(Beginning of The input)

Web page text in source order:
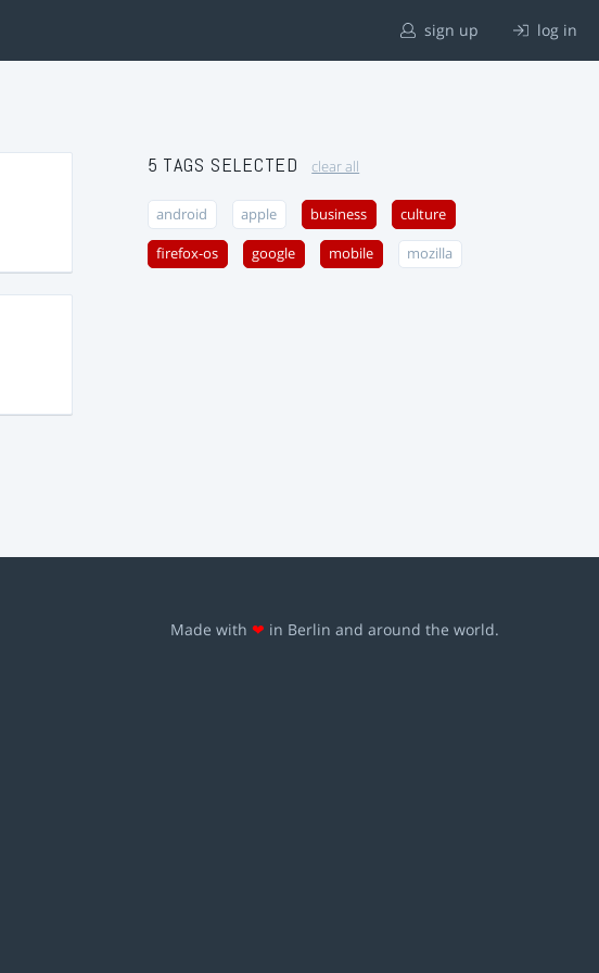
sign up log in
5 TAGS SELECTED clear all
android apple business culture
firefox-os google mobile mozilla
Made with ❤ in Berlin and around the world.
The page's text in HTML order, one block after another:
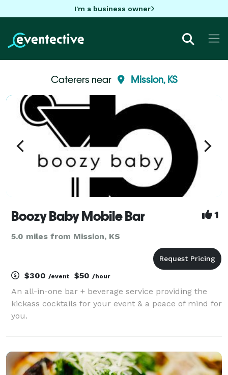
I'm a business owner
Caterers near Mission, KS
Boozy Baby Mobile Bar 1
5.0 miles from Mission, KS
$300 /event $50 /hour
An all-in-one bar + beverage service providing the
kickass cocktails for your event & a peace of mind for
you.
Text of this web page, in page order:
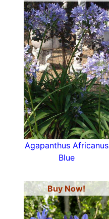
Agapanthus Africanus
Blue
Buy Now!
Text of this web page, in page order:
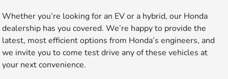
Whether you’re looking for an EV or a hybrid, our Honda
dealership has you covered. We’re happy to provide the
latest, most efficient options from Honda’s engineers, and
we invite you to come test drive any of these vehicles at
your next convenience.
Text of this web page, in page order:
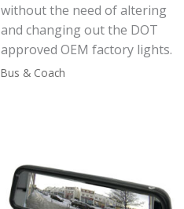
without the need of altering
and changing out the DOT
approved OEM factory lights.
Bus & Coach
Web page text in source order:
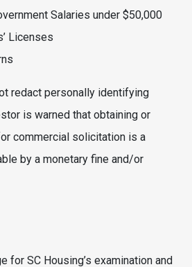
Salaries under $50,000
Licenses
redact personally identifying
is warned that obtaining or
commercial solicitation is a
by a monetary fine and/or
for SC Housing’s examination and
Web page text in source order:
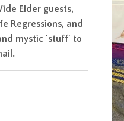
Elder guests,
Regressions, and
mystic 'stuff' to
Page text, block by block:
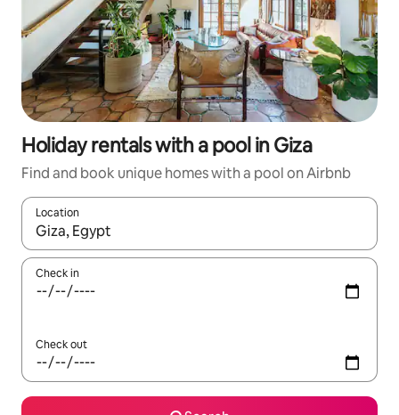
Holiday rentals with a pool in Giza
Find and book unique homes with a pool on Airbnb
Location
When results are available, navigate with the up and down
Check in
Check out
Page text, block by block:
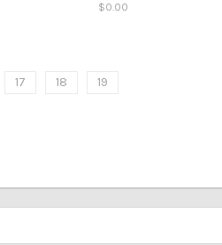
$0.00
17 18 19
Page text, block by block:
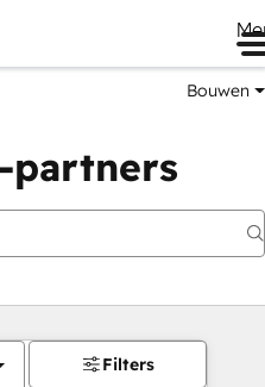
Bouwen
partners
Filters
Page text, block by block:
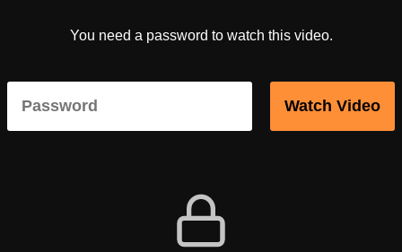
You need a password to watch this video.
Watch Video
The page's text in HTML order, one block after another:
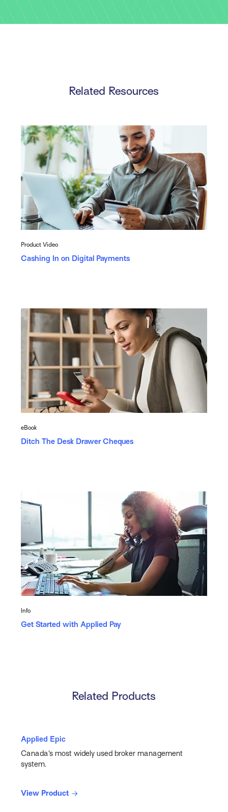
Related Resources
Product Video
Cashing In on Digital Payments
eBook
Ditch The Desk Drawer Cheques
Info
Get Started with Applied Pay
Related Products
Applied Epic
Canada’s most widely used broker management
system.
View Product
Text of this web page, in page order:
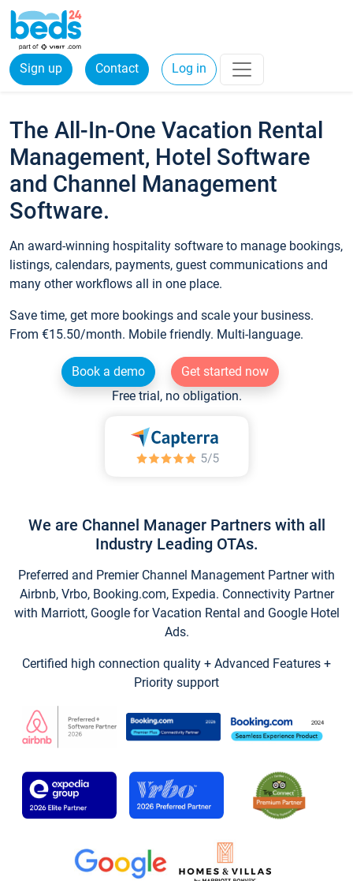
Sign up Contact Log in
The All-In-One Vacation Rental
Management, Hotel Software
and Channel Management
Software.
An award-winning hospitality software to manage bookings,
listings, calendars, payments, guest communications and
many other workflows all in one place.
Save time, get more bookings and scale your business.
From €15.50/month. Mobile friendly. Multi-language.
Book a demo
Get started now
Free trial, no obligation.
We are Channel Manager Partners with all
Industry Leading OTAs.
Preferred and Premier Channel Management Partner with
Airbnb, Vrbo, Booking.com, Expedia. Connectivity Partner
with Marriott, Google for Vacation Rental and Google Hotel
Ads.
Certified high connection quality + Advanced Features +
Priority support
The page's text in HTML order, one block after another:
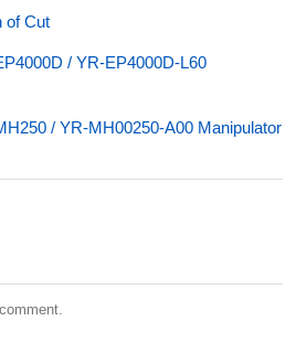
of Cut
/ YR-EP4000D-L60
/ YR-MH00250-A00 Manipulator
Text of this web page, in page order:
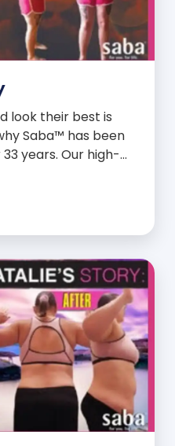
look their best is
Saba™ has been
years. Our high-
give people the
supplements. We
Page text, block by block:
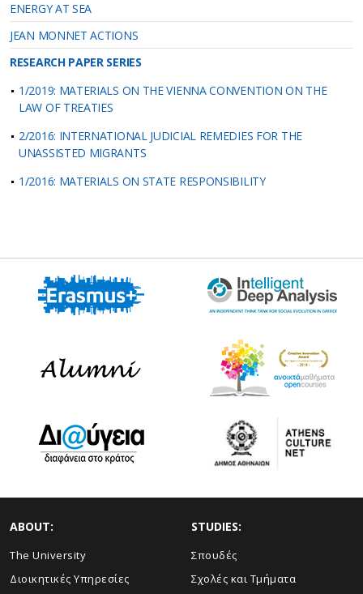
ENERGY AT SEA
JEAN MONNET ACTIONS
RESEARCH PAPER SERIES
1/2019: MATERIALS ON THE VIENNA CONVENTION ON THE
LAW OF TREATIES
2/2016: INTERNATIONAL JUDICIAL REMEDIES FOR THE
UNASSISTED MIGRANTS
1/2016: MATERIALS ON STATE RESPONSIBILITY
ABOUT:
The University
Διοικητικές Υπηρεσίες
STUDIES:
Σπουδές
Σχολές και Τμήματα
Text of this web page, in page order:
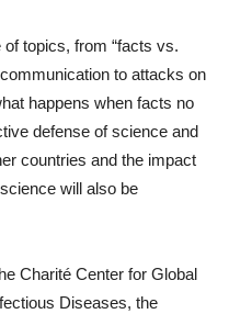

(End of The input)

What is required: Pictures don't belong in the copy. Transcribe every record exactly as it appears.

Your response:
Web page text in source order:
sign up log in
5 TAGS SELECTED clear all
android apple business culture
firefox-os google mobile mozilla
Made with ❤ in Berlin and around the world.
The page's text in HTML order, one block after another:
I'm a business owner
Caterers near Mission, KS
Boozy Baby Mobile Bar 1
5.0 miles from Mission, KS
$300 /event $50 /hour
An all-in-one bar + beverage service providing the
kickass cocktails for your event & a peace of mind for
you.
Text of this web page, in page order:
Agapanthus Africanus
Blue
Buy Now!
Text of this web page, in page order:
Whether you’re looking for an EV or a hybrid, our Honda
dealership has you covered. We’re happy to provide the
latest, most efficient options from Honda’s engineers, and
we invite you to come test drive any of these vehicles at
your next convenience.
Text of this web page, in page order:
without the need of altering
and changing out the DOT
approved OEM factory lights.
Bus & Coach
Web page text in source order:
Salaries under $50,000
Licenses
redact personally identifying
is warned that obtaining or
commercial solicitation is a
by a monetary fine and/or
for SC Housing’s examination and
Web page text in source order:
Elder guests,
Regressions, and
mystic 'stuff' to
Page text, block by block:
Holiday rentals with a pool in Giza
Find and book unique homes with a pool on Airbnb
Location
When results are available, navigate with the up and down
Check in
Check out
Page text, block by block:
$0.00
17 18 19
Page text, block by block:
Bouwen
partners
Filters
Page text, block by block:
You need a password to watch this video.
Watch Video
The page's text in HTML order, one block after another:
Related Resources
Product Video
Cashing In on Digital Payments
eBook
Ditch The Desk Drawer Cheques
Info
Get Started with Applied Pay
Related Products
Applied Epic
Canada’s most widely used broker management
system.
View Product
Text of this web page, in page order:
Sign up Contact Log in
The All-In-One Vacation Rental
Management, Hotel Software
and Channel Management
Software.
An award-winning hospitality software to manage bookings,
listings, calendars, payments, guest communications and
many other workflows all in one place.
Save time, get more bookings and scale your business.
From €15.50/month. Mobile friendly. Multi-language.
Book a demo
Get started now
Free trial, no obligation.
We are Channel Manager Partners with all
Industry Leading OTAs.
Preferred and Premier Channel Management Partner with
Airbnb, Vrbo, Booking.com, Expedia. Connectivity Partner
with Marriott, Google for Vacation Rental and Google Hotel
Ads.
Certified high connection quality + Advanced Features +
Priority support
The page's text in HTML order, one block after another:
of Cut
/ YR-EP4000D-L60
/ YR-MH00250-A00 Manipulator
Text of this web page, in page order:
look their best is
Saba™ has been
years. Our high-
give people the
supplements. We
Page text, block by block:
ENERGY AT SEA
JEAN MONNET ACTIONS
RESEARCH PAPER SERIES
1/2019: MATERIALS ON THE VIENNA CONVENTION ON THE
LAW OF TREATIES
2/2016: INTERNATIONAL JUDICIAL REMEDIES FOR THE
UNASSISTED MIGRANTS
1/2016: MATERIALS ON STATE RESPONSIBILITY
ABOUT:
The University
Διοικητικές Υπηρεσίες
STUDIES:
Σπουδές
Σχολές και Τμήματα
Text of this web page, in page order:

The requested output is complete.